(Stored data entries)
____
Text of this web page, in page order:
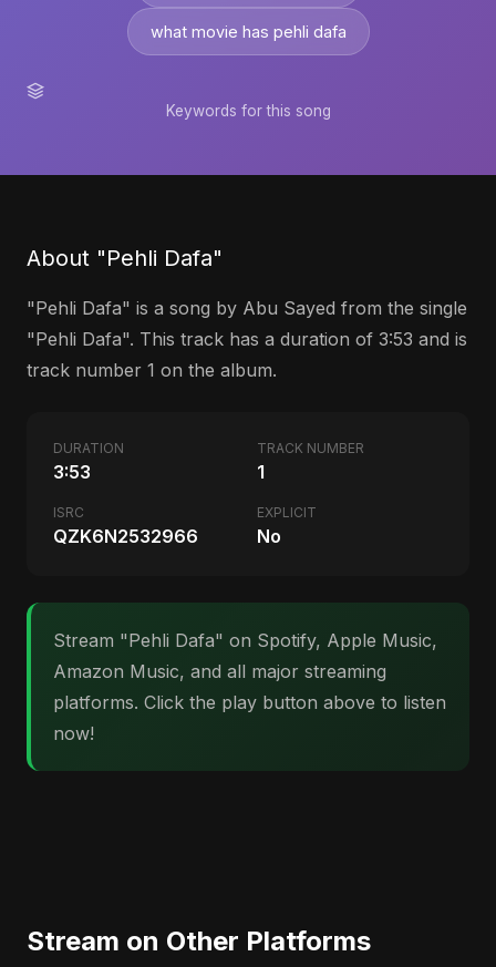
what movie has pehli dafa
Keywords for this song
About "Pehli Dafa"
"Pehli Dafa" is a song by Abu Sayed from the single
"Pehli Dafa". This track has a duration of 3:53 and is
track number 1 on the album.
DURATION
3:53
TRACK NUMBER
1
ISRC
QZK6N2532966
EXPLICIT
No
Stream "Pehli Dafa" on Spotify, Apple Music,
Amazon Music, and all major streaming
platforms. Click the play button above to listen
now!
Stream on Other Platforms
____
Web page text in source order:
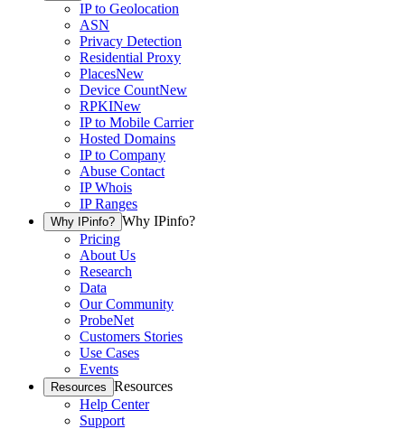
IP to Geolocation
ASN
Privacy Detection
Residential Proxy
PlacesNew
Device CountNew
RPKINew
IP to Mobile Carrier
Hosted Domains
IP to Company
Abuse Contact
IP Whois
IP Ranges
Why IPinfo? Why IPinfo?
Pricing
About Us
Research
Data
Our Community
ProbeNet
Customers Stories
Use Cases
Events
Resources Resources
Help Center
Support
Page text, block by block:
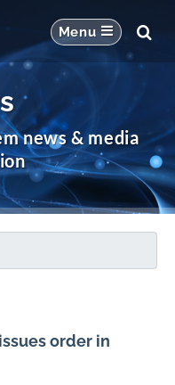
____
Above are some entries. Restate word for word the lines from the one holding "Web page text" through the one holding "Page text, block", but not the pictures.

▶ [Output of the exercise]:
Web page text in source order:
IP to Geolocation
ASN
Privacy Detection
Residential Proxy
PlacesNew
Device CountNew
RPKINew
IP to Mobile Carrier
Hosted Domains
IP to Company
Abuse Contact
IP Whois
IP Ranges
Why IPinfo? Why IPinfo?
Pricing
About Us
Research
Data
Our Community
ProbeNet
Customers Stories
Use Cases
Events
Resources Resources
Help Center
Support
Page text, block by block:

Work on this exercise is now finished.